One nanogram of  Plutonium-239 will have an average of 2.3 radioactive decays per second. What is the probability that:(i)   In a 2 second period there are exactly 3 radioactive decays?  (Give your answer correct to 3 decimal places)   (ii)  There are more than 3 radioactive decays in a particular second?  (Give your answer correct to 3 decimal places)

The problem can be solved using the Poisson distribution, which is a probability distribution that expresses the probability of a given number of events occurring in a fixed interval of time or space.

(i) In a 2 second period there are exactly 3 radioactive decays:

The average rate of decay is 2.3 decays per second, so in 2 seconds, we would expect 2*2.3 = 4.6 decays on average. We can use the formula for the Poisson distribution to find the probability of exactly 3 decays in 2 seconds:

P(X=k) = (λ^k * e^-λ) / k!

where λ is the average rate (4.6), k is the number of events we are interested in (3), and e is the base of the natural logarithm (approximately 2.71828).

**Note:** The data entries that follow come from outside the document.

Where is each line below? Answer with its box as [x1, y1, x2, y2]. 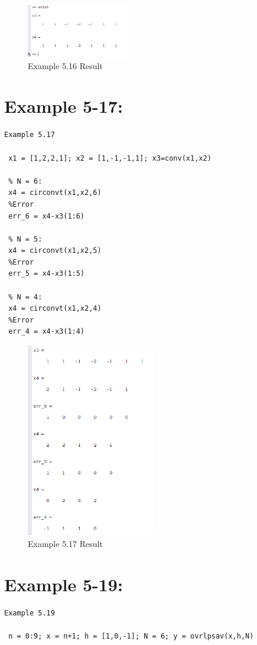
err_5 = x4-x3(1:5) [8, 269, 85, 278]
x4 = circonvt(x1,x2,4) [8, 304, 102, 313]
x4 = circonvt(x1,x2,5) [8, 246, 102, 255]
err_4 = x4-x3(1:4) [8, 327, 85, 336]
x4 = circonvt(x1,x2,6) [8, 188, 102, 197]
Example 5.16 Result [28, 59, 103, 71]
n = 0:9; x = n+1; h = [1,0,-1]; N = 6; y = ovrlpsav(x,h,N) [8, 631, 254, 640]
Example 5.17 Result [28, 537, 103, 549]

P(X=3) = (4.6^3 * e^-4.6) / 3! = (97.336 * 0.010052) / 6 = 0.163

So, the probability of exactly 3 decays in 2 seconds is approximately 0.163 or 16.3%.

(ii) There are more than 3 radioactive decays in a particular second:

For this part, we need to find the probability of 4 or more decays in 1 second. This is the same as 1 minus the probability of 3 or fewer decays. We can use the Poisson distribution formula again, but this time we need to sum the probabilities for 0, 1, 2, and 3 decays:

P(X>3) = 1 - P(X≤3) = 1 - [P(X=0) + P(X=1) + P(X=2) + P(X=3)] = 1 - [(2.3^0 * e^-2.3) / 0! + (2.3^1 * e^-2.3) / 1! + (2.3^2 * e^-2.3) / 2! + (2.3^3 * e^-2.3) / 3!] = 1 - [(1 * 0.10026) + (2.3 * 0.10026) + (2.652 * 0.10026) + (2.039 * 0.10026)] = 1 - [0.10026 + 0.2306 + 0.2658 + 0.2044] = 1 - 0.801

So, the probability of more than 3 decays in a particular second is approximately 0.199 or 19.9%.